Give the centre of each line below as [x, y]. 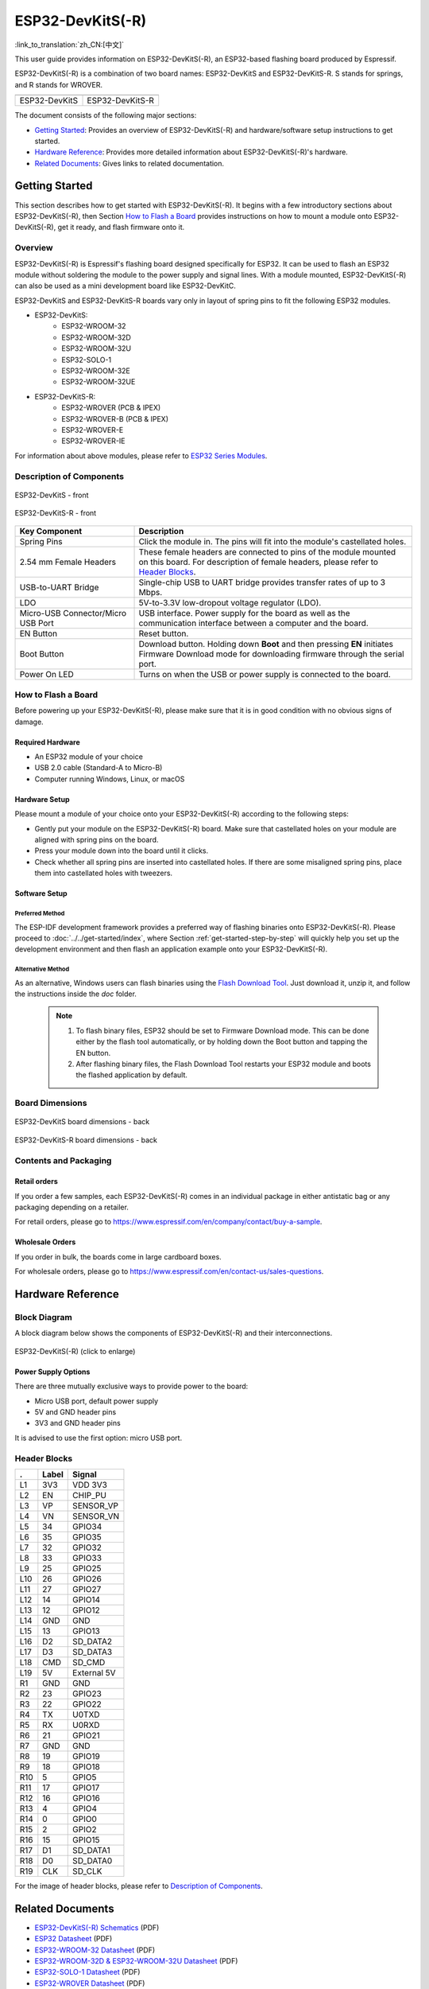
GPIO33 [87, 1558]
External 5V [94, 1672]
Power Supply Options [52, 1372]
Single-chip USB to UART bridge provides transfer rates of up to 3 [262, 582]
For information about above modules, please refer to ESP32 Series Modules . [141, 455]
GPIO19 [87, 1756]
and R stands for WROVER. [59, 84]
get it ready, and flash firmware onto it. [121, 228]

--

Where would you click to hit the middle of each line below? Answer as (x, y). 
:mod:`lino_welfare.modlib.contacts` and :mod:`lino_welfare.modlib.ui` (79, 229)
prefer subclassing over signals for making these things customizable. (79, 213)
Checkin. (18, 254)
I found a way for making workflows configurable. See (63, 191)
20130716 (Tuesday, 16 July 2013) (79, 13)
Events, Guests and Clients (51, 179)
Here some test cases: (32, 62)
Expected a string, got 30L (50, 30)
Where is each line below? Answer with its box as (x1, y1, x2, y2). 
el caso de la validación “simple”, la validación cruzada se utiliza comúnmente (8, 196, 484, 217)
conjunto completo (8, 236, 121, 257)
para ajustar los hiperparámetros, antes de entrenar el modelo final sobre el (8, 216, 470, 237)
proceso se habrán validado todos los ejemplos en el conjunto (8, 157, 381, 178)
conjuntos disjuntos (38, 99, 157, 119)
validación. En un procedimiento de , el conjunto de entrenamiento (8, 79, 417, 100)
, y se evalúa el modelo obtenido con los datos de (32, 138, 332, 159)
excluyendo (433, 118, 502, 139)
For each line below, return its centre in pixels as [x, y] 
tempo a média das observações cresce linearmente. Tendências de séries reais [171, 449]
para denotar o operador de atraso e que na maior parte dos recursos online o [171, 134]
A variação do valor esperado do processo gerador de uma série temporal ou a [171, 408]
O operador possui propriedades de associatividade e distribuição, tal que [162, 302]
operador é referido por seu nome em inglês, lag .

...

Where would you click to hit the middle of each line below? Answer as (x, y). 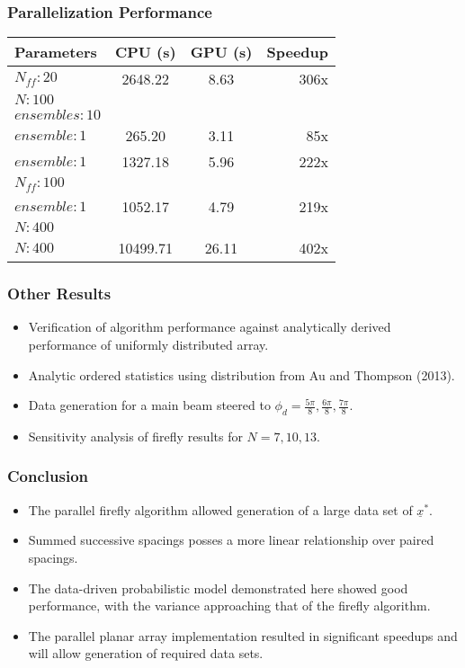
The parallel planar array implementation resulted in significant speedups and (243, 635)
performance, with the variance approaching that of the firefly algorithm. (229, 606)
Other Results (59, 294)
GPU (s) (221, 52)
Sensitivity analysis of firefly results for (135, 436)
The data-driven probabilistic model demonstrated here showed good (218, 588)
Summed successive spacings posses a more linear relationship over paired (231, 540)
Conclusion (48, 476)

What is being asked:
From the listing above, repeat only the lines between the line containing "Give the centre" and the line containing "get it ready, and", those two included. Pictures are not part of the copy.

Result of the exercise:
Give the centre of each line below as [x, y]. 
GPIO33 [87, 1558]
External 5V [94, 1672]
Power Supply Options [52, 1372]
Single-chip USB to UART bridge provides transfer rates of up to 3 [262, 582]
For information about above modules, please refer to ESP32 Series Modules . [141, 455]
GPIO19 [87, 1756]
and R stands for WROVER. [59, 84]
get it ready, and flash firmware onto it. [121, 228]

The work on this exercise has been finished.